The different needs of big data, ML engineering, model management, operationalization
At the end of the day, ML project managers simply want tools to make their jobs more efficient and effective. But not all ML projects are the same. Some are focused on conversational systems, while others are focused on recognition or predictive analytics. Yet others are focused on reinforcement learning or autonomous systems. Furthermore, these models can be deployed (or operationalized) in various different ways. Some models might reside in the cloud or on-premise servers while others are deployed to edge devices or offline batch modes. These differences in ML application, deployment, and needs between data scientists, engineers, and ML developers makes the concept of a single ML platform not particularly feasible. It would be a “jack of all trades and master of none.”

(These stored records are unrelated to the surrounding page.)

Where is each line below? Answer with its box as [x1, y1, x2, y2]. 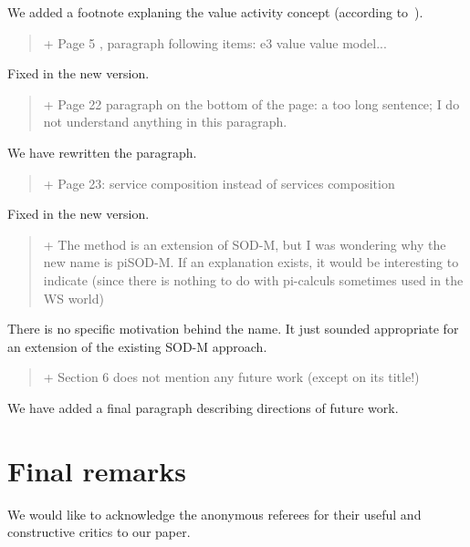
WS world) [43, 288, 104, 307]
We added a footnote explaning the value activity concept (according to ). [7, 3, 423, 21]
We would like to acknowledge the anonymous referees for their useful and [7, 504, 422, 523]
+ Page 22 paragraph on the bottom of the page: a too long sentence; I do [43, 94, 460, 113]
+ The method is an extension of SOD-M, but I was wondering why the [43, 234, 446, 253]
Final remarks [7, 451, 186, 489]
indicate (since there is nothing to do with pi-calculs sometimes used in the [43, 270, 464, 289]
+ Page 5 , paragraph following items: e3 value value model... [43, 33, 387, 52]
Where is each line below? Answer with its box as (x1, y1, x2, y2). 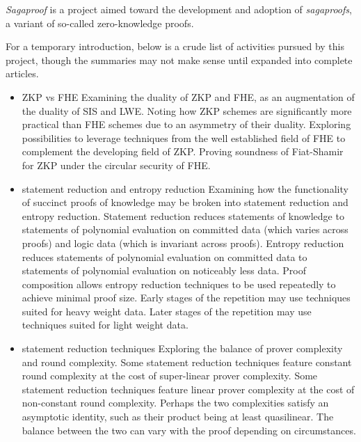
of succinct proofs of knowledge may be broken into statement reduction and (22, 195, 348, 210)
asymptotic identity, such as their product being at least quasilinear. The (22, 409, 334, 424)
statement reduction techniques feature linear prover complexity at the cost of (22, 381, 355, 396)
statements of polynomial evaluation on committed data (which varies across (22, 222, 348, 237)
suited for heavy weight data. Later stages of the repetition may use (22, 303, 312, 318)
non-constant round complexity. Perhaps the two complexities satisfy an (22, 395, 329, 410)
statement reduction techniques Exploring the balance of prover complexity (22, 341, 343, 356)
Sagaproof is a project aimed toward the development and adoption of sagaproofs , (6, 2, 352, 16)
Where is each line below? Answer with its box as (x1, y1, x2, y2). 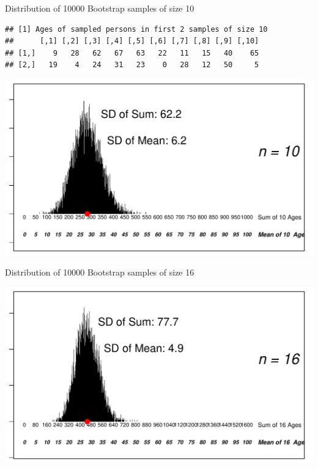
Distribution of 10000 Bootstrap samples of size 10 (5, 2, 194, 14)
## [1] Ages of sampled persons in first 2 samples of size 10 (5, 24, 268, 34)
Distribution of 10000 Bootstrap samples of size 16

As such, we see four different platforms emerging. One focused on the needs of data scientists and model builders, another focused on big data management and data engineering, yet another focused on model “scaffolding” and building systems to interact with models, and a fourth focused on managing the model lifecycle – “ML Ops”. The winners will focus on building out capabilities for each of these parts.
The Four Environments of AI (Source: Cognilytica)
The winners in the data science platform race will be the ones that simplify ML model creation, training, and iteration. They will make it quick and easy for companies to move from dumb unintelligent systems to ones that leverage the power of ML to solve problems that previously could not be addressed by machines. Data science platforms that don’t enable ML capabilities will be relegated to non-ML data science tasks. Likewise, those big data platforms that inherently enable data engineering capabilities will be winners. Similarly, application development tools will need to treat machine learning models as first-class participants in their lifecycle just like any other form of technology asset. Finally, the space of ML operations (“ML Ops”) is just now emerging and will no doubt be big news in the next few years.
When a vendor tells you they have an AI or ML platform, the right response is to say “which one?”. As you can see, there isn’t just one ML platform, but rather different ones that serve very different needs. Make sure you don’t get caught up in the marketing hype of some of these vendors with what they say they have with what they actually have.